I don't see any value in having a second list here. That only makes
things more complicated.

>> We could even skip the whole maximal stuff (for commits with existing
>> bitmaps) and replace "c_ent->maximal = 1;" above with "add to list that
>> we're going to append to bb->commits at the very end". That has the
>> advantage of not having to redefine "maximal".
> 
> Hmm. I'd trust Stolee's opinion over mine here, so I'll be curious what
> he has to say.

It would be equivalent to add it to the list and then continuing the
loop instead of piggy-backing on the if (c_ent->maximal) block, followed
by a trivial loop over the (nullified) parents.

>>>
>>> +		if (!c_ent->commit_mask)
>>> +			continue;
>>
>> I think this should be moved as far up as possible (right after
>> the call to bb_data_at()) and commented, something like:
>>
>>   If there is no commit_mask, there is no reason to iterate over this
>>   commit; it is not selected (if it were, it would not have a blank
>>   commit mask) and all its children have existing bitmaps (see the
>>   comment starting with "This commit has an existing bitmap" below), so
>>   it does not contribute anything to the final bitmap file or its
>>   descendants.
> 
> Good suggestion, thanks.

Yeah, makes sense to me.

Thanks,
-Stolee
Taylor Blau Dec. 2, 2020, 6:25 p.m.

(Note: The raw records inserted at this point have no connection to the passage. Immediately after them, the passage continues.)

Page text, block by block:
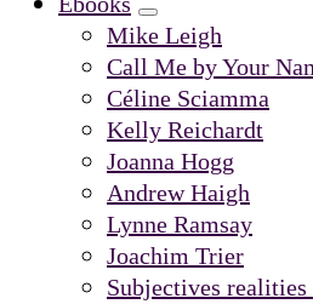
Submenu
Mike Leigh
Call Me by Your
Céline Sciamma
Kelly Reichardt
Joanna Hogg
Andrew Haigh
Lynne Ramsay
Joachim Trier
Subjectives
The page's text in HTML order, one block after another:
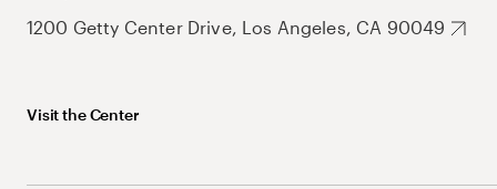
1200 Getty Center Drive, Los Angeles, CA 90049
Visit the Center
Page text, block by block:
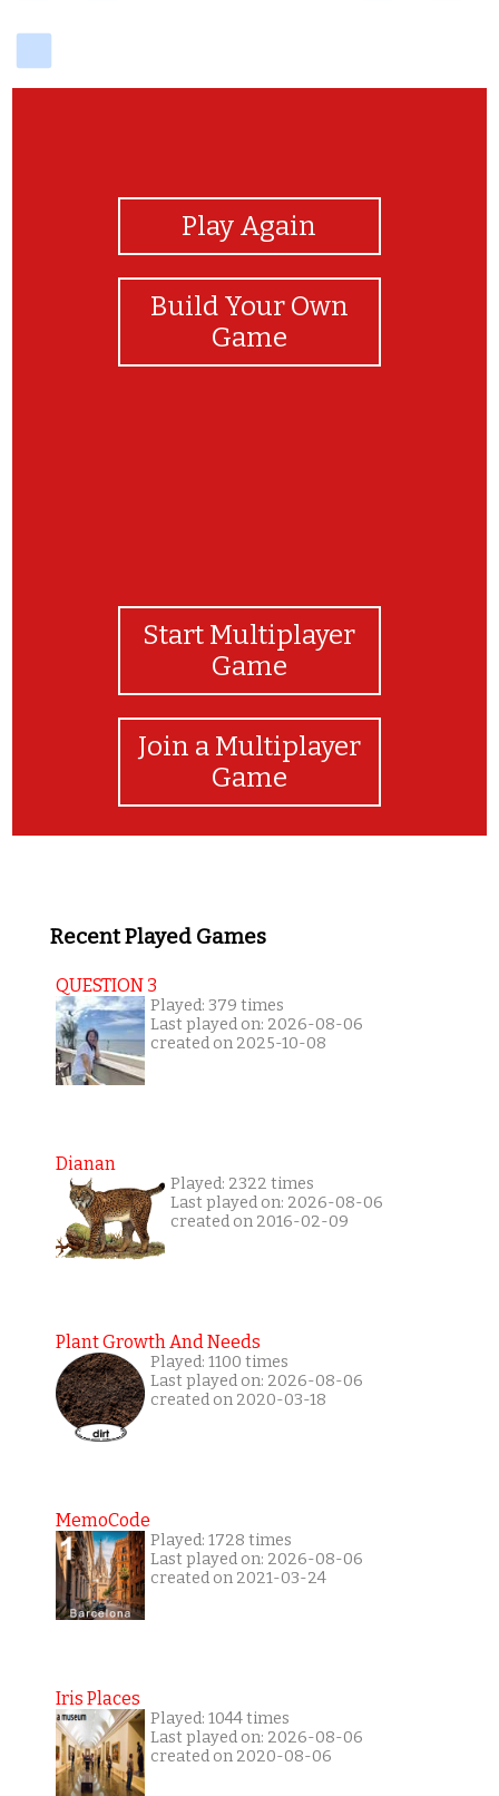
Play Again
Build Your Own
Game
Start Multiplayer
Game
Join a Multiplayer
Game
Recent Played Games
QUESTION 3
Played: 379 times
Last played on: 2026-08-06
created on 2025-10-08
Dianan
Played: 2322 times
Last played on: 2026-08-06
created on 2016-02-09
Plant Growth And Needs
Played: 1100 times
Last played on: 2026-08-06
created on 2020-03-18
MemoCode
Played: 1728 times
Last played on: 2026-08-06
created on 2021-03-24
Iris Places
Played: 1044 times
Last played on: 2026-08-06
created on 2020-08-06
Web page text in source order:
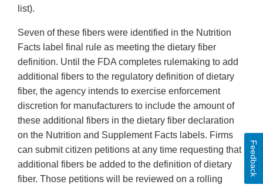
list).
Seven of these fibers were identified in the Nutrition
Facts label final rule as meeting the dietary fiber
definition. Until the FDA completes rulemaking to add
additional fibers to the regulatory definition of dietary
fiber, the agency intends to exercise enforcement
discretion for manufacturers to include the amount of
these additional fibers in the dietary fiber declaration
on the Nutrition and Supplement Facts labels. Firms
can submit citizen petitions at any time requesting that
additional fibers be added to the definition of dietary
fiber. Those petitions will be reviewed on a rolling
Feedback
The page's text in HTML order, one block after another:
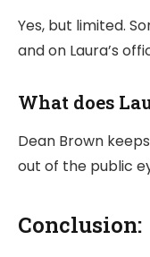
Yes, but limited.
and on Laura’s
What does
Dean Brown
out of the public
Conclusion:
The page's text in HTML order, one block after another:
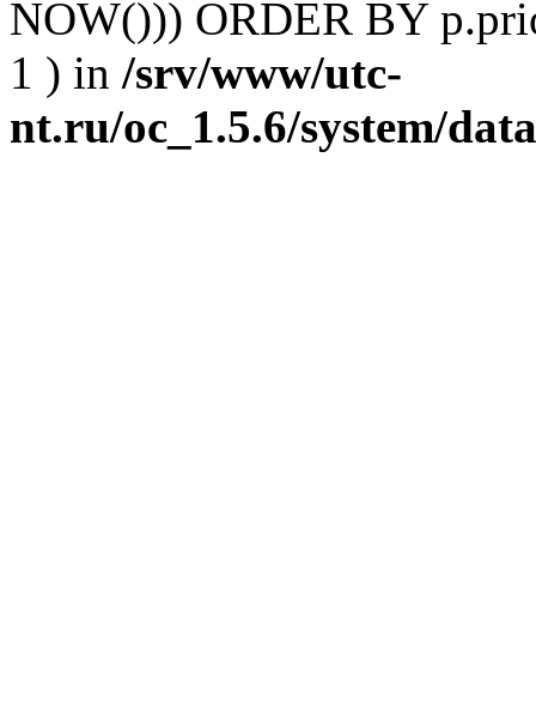
NOW())) ORDER BY
1 ) in /srv/www/utc-
nt.ru/oc_1.5.6/system/
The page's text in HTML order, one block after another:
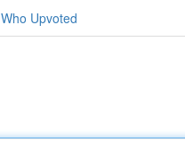
Who Upvoted
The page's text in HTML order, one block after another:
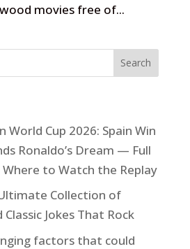
movies free of...
World Cup 2026: Spain Win
Ronaldo’s Dream — Full
to Watch the Replay
Collection of
Jokes That Rock
factors that could
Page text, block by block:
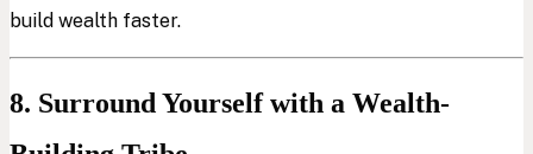
build wealth faster.
8. Surround Yourself with a Wealth-
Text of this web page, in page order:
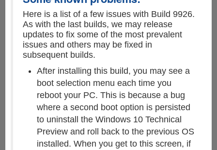
Here is a list of a few issues with Build 9926.
As with the last builds, we may release
updates to fix some of the most prevalent
issues and others may be fixed in
subsequent builds.
After installing this build, you may see a
boot selection menu each time you
reboot your PC. This is because a bug
where a second boot option is persisted
to uninstall the Windows 10 Technical
Preview and roll back to the previous OS
installed. When you get to this screen, if
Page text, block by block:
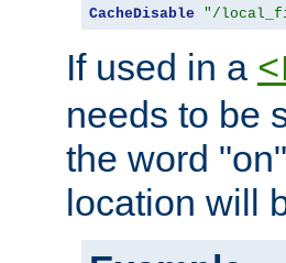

UTC | #4
On Wed, Dec 02, 2020 at 01:22:27PM -0500, Derrick Stolee wrote:
> >> We could even skip the whole maximal stuff (for commits with existing
> >> bitmaps) and replace "c_ent->maximal = 1;" above with "add to list that
> >> we're going to append to bb->commits at the very end". That has the
> >> advantage of not having to redefine "maximal".
> >
> > Hmm. I'd trust Stolee's opinion over mine here, so I'll be curious what
> > he has to say.
>
> It would be equivalent to add it to the list and then continuing the
> loop instead of piggy-backing on the if (c_ent->maximal) block, followed
> by a trivial loop over the (nullified) parents.

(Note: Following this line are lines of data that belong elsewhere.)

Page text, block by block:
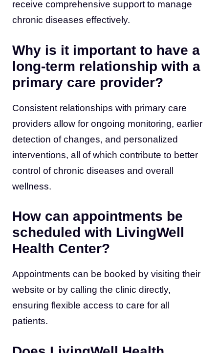
receive comprehensive support to manage
chronic diseases effectively.
Why is it important to have a
long-term relationship with a
primary care provider?
Consistent relationships with primary care
providers allow for ongoing monitoring, earlier
detection of changes, and personalized
interventions, all of which contribute to better
control of chronic diseases and overall
wellness.
How can appointments be
scheduled with LivingWell
Health Center?
Appointments can be booked by visiting their
website or by calling the clinic directly,
ensuring flexible access to care for all
patients.
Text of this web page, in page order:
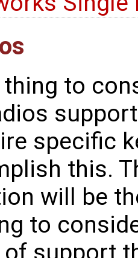
to
specific
this.
will be
to
support
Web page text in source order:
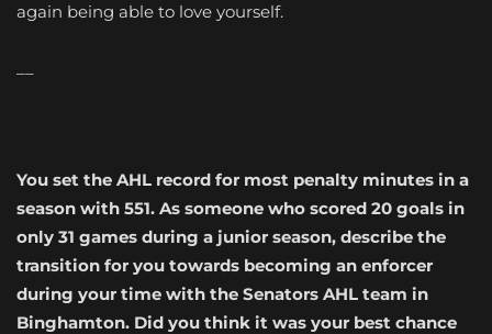
again being able to love yourself.
You set the AHL record for most penalty minutes in a
season with 551. As someone who scored 20 goals in
only 31 games during a junior season, describe the
transition for you towards becoming an enforcer
during your time with the Senators AHL team in
Binghamton. Did you think it was your best chance
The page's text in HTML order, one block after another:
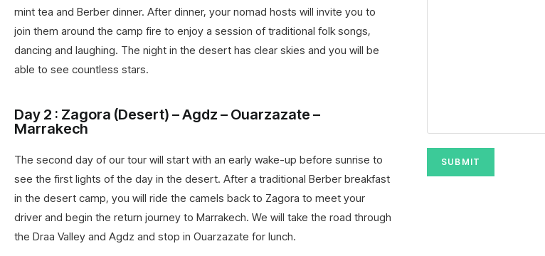
mint tea and Berber dinner. After dinner, your nomad hosts will invite you to
join them around the camp fire to enjoy a session of traditional folk songs,
dancing and laughing. The night in the desert has clear skies and you will be
able to see countless stars.
Day 2 : Zagora (Desert) – Agdz – Ouarzazate –
Marrakech
The second day of our tour will start with an early wake-up before sunrise to
see the first lights of the day in the desert. After a traditional Berber breakfast
in the desert camp, you will ride the camels back to Zagora to meet your
driver and begin the return journey to Marrakech. We will take the road through
the Draa Valley and Agdz and stop in Ouarzazate for lunch.
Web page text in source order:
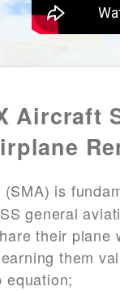
Aircraft
(SMA) is
general
their plane
them
equation;

Jonathan: does that seem OK to you to leave it as-is? If you don't have
strong objections, I'll go ahead with sending v3 a little later today.

Thanks,
Taylor
Jonathan Tan Dec. 7, 2020, 6:24 p.m. UTC | #5
> On 12/2/2020 11:35 AM, Taylor Blau wrote:
> > On Wed, Dec 02, 2020 at 12:08:08AM -0800, Jonathan Tan wrote:
> >>> +			c_ent->maximal = 1;
> >>> +			p = NULL;
> >>
> >> Here, we're setting maximal without also setting a bit in this commit's
> >> commit_mask. This is fine because we're not propagating this commit's
> >> commit_mask to any parents (we're not continuing the walk from this
> >> commit), but it seems like a code smell. Suggested fix is below.
> >>
> >>> +		}
> >>> +
> >>>  		if (c_ent->maximal) {
> >>>  			num_maximal++;
> >>>  			ALLOC_GROW(bb->commits, bb->commits_nr + 1, bb->commits_alloc);
> >>>  			bb->commits[bb->commits_nr++] = commit;
> >>>  		}
> >>
> >> As far as I can tell, this means that this commit occupies a bit
> >> position in the commit mask that it doesn't need. Could this go into a
> >> separate list instead, to be appended to bb->commits at the very end?
> 
> I don't see any value in having a second list here. That only makes
> things more complicated.

It does make things more complicated, but it could help shrink commit
bitmasks (which seem to be a concern, according to patch 23).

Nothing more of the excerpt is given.